╭─ Dataset extract

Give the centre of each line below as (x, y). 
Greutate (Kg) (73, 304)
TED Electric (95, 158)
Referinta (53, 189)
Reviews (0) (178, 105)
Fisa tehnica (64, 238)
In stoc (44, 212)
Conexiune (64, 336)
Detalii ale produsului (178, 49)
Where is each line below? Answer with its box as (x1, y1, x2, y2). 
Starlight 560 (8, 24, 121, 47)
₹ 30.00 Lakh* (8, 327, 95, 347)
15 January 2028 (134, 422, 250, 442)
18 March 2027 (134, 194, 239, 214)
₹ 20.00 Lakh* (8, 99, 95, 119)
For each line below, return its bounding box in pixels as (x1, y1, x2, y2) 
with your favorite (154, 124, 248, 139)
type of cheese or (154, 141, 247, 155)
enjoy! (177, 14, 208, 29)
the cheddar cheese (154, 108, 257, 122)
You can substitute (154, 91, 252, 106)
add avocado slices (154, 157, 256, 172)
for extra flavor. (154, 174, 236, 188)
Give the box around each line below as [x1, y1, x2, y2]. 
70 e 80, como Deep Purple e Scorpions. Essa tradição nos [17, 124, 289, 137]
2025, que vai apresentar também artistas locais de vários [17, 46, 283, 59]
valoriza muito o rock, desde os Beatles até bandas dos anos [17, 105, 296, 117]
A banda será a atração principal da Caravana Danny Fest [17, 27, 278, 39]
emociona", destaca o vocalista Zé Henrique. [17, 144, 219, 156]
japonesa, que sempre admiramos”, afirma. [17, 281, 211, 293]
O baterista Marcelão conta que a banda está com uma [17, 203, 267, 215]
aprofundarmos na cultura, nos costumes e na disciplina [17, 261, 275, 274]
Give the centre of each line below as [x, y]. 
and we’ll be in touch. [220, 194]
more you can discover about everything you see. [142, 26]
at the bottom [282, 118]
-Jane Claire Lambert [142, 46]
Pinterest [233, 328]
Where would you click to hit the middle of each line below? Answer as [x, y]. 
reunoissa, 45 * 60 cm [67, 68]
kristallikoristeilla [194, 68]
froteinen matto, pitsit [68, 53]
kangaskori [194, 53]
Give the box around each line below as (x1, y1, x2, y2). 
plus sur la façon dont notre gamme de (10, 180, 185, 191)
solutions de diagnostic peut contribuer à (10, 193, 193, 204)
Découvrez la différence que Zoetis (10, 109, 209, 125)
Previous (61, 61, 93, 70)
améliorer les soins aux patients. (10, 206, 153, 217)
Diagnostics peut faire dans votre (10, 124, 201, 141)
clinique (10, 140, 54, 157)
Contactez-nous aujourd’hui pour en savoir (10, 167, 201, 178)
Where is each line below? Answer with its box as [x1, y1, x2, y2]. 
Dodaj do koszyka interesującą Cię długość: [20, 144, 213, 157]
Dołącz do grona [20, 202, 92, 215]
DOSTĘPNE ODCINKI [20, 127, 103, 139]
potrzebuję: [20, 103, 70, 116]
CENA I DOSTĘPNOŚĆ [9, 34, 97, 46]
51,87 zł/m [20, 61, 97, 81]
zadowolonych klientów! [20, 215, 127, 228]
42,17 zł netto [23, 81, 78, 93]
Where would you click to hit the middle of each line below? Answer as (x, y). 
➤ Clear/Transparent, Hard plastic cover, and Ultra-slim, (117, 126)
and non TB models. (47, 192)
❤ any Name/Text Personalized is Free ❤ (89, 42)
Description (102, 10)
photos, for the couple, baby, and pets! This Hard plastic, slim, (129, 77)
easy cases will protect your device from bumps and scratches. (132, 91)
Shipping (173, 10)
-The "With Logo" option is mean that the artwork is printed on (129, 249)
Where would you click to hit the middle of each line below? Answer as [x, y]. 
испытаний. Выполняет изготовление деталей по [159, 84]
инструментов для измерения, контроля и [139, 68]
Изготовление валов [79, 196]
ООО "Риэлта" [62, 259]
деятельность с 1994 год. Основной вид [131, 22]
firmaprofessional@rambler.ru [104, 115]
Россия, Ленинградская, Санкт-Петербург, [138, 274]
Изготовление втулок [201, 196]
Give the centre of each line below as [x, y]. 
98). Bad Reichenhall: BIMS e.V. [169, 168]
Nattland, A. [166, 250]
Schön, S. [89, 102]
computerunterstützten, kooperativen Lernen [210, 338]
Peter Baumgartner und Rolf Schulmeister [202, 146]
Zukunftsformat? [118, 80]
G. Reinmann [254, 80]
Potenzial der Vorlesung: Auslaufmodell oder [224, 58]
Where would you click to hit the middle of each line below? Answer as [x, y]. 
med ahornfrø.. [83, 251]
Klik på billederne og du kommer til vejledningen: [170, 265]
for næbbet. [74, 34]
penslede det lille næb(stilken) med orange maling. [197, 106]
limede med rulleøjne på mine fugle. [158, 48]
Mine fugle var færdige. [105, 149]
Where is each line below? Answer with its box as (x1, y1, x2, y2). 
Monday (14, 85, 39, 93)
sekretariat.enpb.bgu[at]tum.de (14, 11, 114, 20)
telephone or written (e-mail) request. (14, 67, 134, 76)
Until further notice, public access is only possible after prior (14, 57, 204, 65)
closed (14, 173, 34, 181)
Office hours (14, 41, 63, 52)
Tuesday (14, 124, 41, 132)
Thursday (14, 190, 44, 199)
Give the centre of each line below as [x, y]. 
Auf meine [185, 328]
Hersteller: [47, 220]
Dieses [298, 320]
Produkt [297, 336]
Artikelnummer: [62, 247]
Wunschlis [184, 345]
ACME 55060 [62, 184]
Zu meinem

╰─

Prompt -
Your task is to restate, word for word, only those lines above that fall between the line holding "Découvrez la différence" and the line holding "photos, for the", inclusive.

Answer for the task -
Découvrez la différence que Zoetis (10, 109, 209, 125)
Previous (61, 61, 93, 70)
améliorer les soins aux patients. (10, 206, 153, 217)
Diagnostics peut faire dans votre (10, 124, 201, 141)
clinique (10, 140, 54, 157)
Contactez-nous aujourd’hui pour en savoir (10, 167, 201, 178)
Where is each line below? Answer with its box as [x1, y1, x2, y2]. 
Dodaj do koszyka interesującą Cię długość: [20, 144, 213, 157]
Dołącz do grona [20, 202, 92, 215]
DOSTĘPNE ODCINKI [20, 127, 103, 139]
potrzebuję: [20, 103, 70, 116]
CENA I DOSTĘPNOŚĆ [9, 34, 97, 46]
51,87 zł/m [20, 61, 97, 81]
zadowolonych klientów! [20, 215, 127, 228]
42,17 zł netto [23, 81, 78, 93]
Where would you click to hit the middle of each line below? Answer as (x, y). 
➤ Clear/Transparent, Hard plastic cover, and Ultra-slim, (117, 126)
and non TB models. (47, 192)
❤ any Name/Text Personalized is Free ❤ (89, 42)
Description (102, 10)
photos, for the couple, baby, and pets! This Hard plastic, slim, (129, 77)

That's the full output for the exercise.